During the Second World War (1943-1944), the mansion was requisitioned by the German occupant as a supply depot, sheltering bread ovens producing 4,000 daily balls and flour stocks. After the war, he inspired works of fiction, such as the novel Un Bénédictin by Aristide Frémine (1837-1887) and served as a stage for the telefilm La Comete (1996). Today, the ensemble, classified and inscribed in historical monuments (1954 and 1993), illustrates the architectural evolution of a Norman seigneury, from the 14th to the 17th centuries, with its moat, its interior wash, and its terraced gardens.
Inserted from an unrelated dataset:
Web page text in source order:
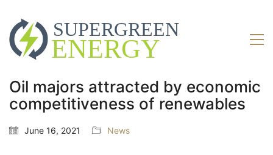
Oil majors attracted by economic
competitiveness of renewables
June 16, 2021 News

The building is characterized by a square plan lined with moat, accessible by a dormant bridge replacing the old drawbridge. The seigneurial house, renovated in the 17th century, preserves monumental chimneys, woodwork and shale paving. The northwestern turret houses an octagonal washer fed by a spring, while the two dovecotes (one of which is 1,595 bolts) bear witness to the seigneurial prestige. The access avenues and gardens, structured in terraces, complete this remarkable ensemble, representative of the fortified manor houses of the Cotentin.